Nurullah PALA-Ömer ŞENER/PUSULA
Dünya Gençlik ve Spor Konfederasyonu Erzurum İl Başkanı Gürkan Sönmez, 30 Ağustos 1922 tarihinde topraklarımızın düşmandan temizlendiğini ve Türk milleti için büyük bir zafer olduğunu söyledi.
Sönmez, “İşte, bu kutlu ülkemizde, Kuzey Kıbrıs Türk Cumhuriyetinde ve dış temsilciliklerimizde her 30 Ağustos günü büyük bir coşkuyla kutlanmaktadır. Bu zafer üstün bir çaba ve özverinin ürünüdür. Yaşlısıyla, genciyle; kadınıyla, erkeğiyle; Türk’ü, Kürt’ü, Laz’ı ve diğer tüm etnik unsurlarıyla tam bir Anadolu insanının zaferidir.

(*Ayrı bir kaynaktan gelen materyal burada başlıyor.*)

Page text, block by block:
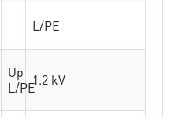
L/PE
Up
L/PE1.2 kV
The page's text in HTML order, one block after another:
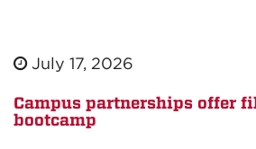
July 17, 2026
Campus partnerships offer
bootcamp
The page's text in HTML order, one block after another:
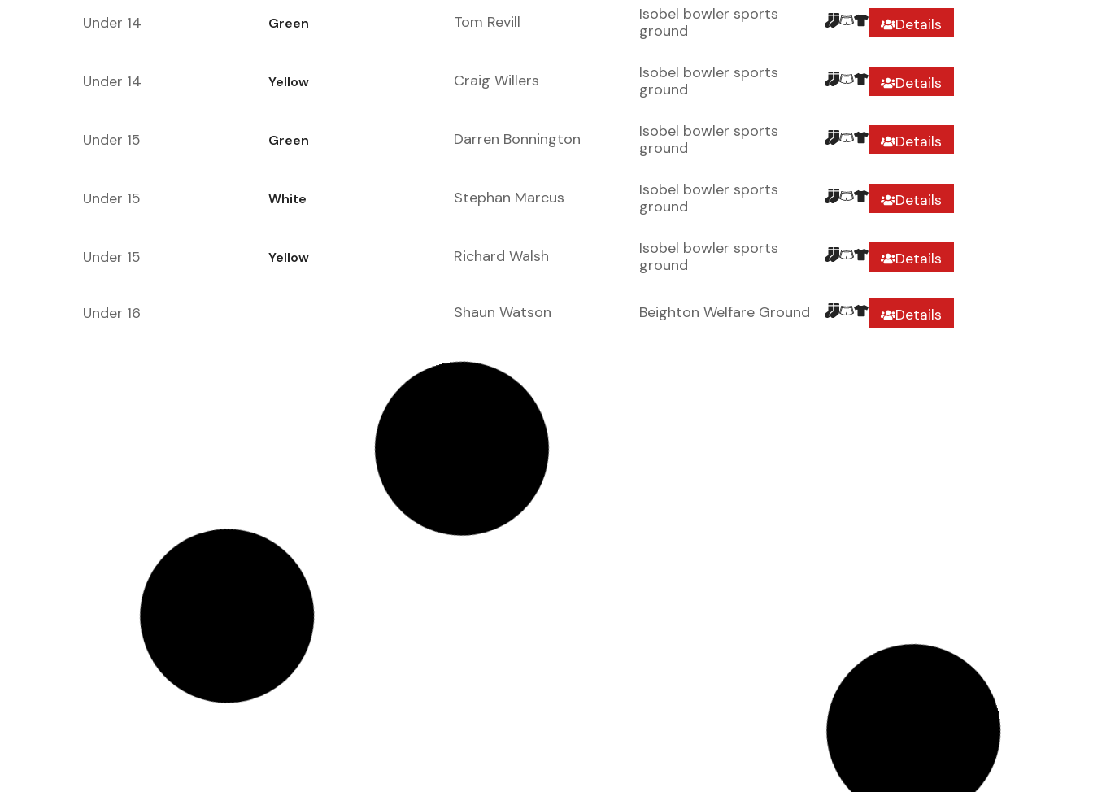
Under 14 Green Tom Revill
Isobel bowler sports
ground
Details
Under 14 Yellow Craig Willers
Isobel bowler sports
ground
Details
Under 15 Green Darren Bonnington
Isobel bowler sports
ground
Details
Under 15 White Stephan Marcus
Isobel bowler sports
ground
Details
Under 15 Yellow Richard Walsh
Isobel bowler sports
ground
Details
Under 16 Shaun Watson Beighton Welfare Ground Details
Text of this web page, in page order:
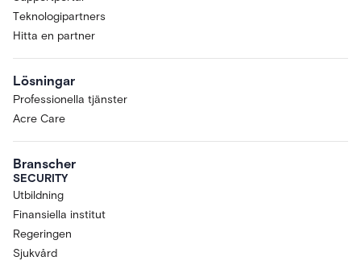
Teknologipartners
Hitta en partner
Lösningar
Professionella tjänster
Acre Care
Branscher
SECURITY
Utbildning
Finansiella institut
Regeringen
Sjukvård
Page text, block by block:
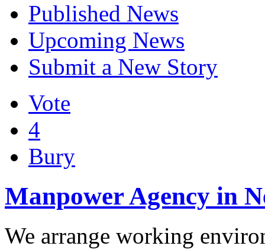
Published News
Upcoming News
Submit a New Story
Vote
4
Bury
Manpower Agency in
We arrange working
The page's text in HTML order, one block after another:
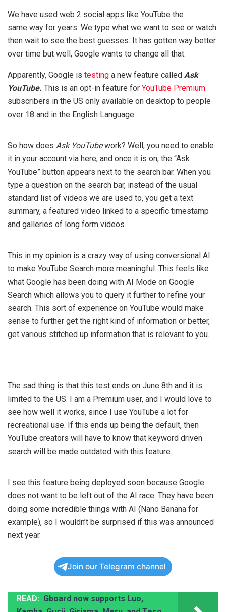
We have used web 2 social apps like YouTube the
same way for years: We type what we want to see or watch
then wait to see the best guesses. It has gotten way better
over time but well, Google wants to change all that.
Apparently, Google is testing a new feature called Ask
YouTube. This is an opt-in feature for YouTube Premium
subscribers in the US only available on desktop to people
over 18 and in the English Language.
So how does Ask YouTubework? Well, you need to enable
it in your account via here, and once it is on, the “Ask
YouTube” button appears next to the search bar. When you
type a question on the search bar, instead of the usual
standard list of videos we are used to, you get a text
summary, a featured video linked to a specific timestamp
and galleries of long form videos.
This in my opinion is a crazy way of using conversional AI
to make YouTube Search more meaningful. This feels like
what Google has been doing with AI Mode on Google
Search which allows you to query it further to refine your
search. This sort of experience on YouTube would make
sense to further get the right kind of information or better,
get various stitched up information that is relevant to you.
The sad thing is that this test ends on June 8th and it is
limited to the US. I am a Premium user, and I would love to
see how well it works, since I use YouTube a lot for
recreational use. If this ends up being the default, then
YouTube creators will have to know that keyword driven
search will be made outdated with this feature.
I see this feature being deployed soon because Google
does not want to be left out of the AI race. They have been
doing some incredible things with AI (Nano Banana for
example), so I wouldn’t be surprised if this was announced
next year.
Join our Telegram channel
READ: Gboard now supports Luo,
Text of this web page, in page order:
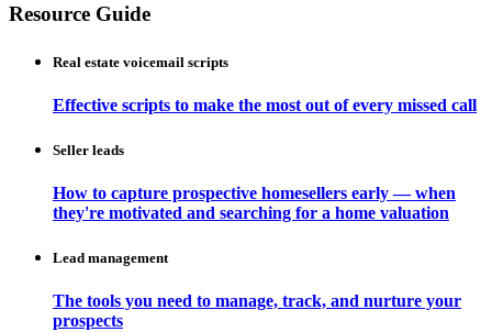
Resource Guide
Real estate voicemail scripts
Effective scripts to make the most out of every missed call
Seller leads
How to capture prospective homesellers early — when
they're motivated and searching for a home valuation
Lead management
The tools you need to manage, track, and nurture your
prospects
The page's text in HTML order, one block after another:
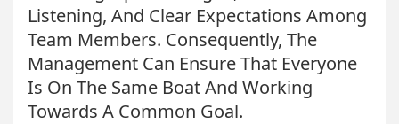
Listening, And Clear Expectations Among
Team Members. Consequently, The
Management Can Ensure That Everyone
Is On The Same Boat And Working
Towards A Common Goal.
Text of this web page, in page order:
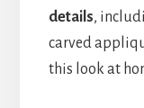
details,
carved
this look at

Kolay elde edilmeyen bu topraklar, elbette ki kolay bir şekilde kaybedilmeyecekti. Düşmanların yıllarca, belki de yüzyıllarca süren entrika ve oyunları sonuçsuz kalacaktı, kalmalıydı. İşte, yaşadığı toprakları kutsal sayan her vatandaş bunun bilincindeydi. Canından, malından, evladından olma pahasına büyük mücadeleler gösterdi. Nihayet bu mücadelenin ilk meyvesini büyük bir zaferle 30 Ağustos 1922 tarihinde aldı. Mondros Ateşkes Antlaşması ile beraber, itilaf devletleri hain plan ve hesaplarını uygulama çabası içine girmişlerdi bile. Ateşkese koydukları maddeler ile askerden, güçten, iletişimden yoksun bir toplum oluşturmak, mücadelenin önüne geçmek istiyorlardı. Sonradan imzalanan Sevr Antlaşması ile de bu toprakları tamamen bölünmüş, bitmiş olduğunu bizlere kabul ettirmek istiyorlardı. Ama hiç de düşündükleri gibi olmayacaktı. Özgürlüğünü, toprağını, namusunu canından, malından ve kanından üstün gören Anadolu halkı buna asla izin vermeyecekti, vermedi. Bütün vatanseverler ülkenin dört bir yanında uyandırma bilinçlendirme çalışmalarına başladı. Başta Mustafa Kemal olmak üzere, bu yola baş koyan insanlar çekinmeden çeşitli kongreler topladılar, genelgeler yayınladılar ve türlü seferberlikler başlattılar” dedi.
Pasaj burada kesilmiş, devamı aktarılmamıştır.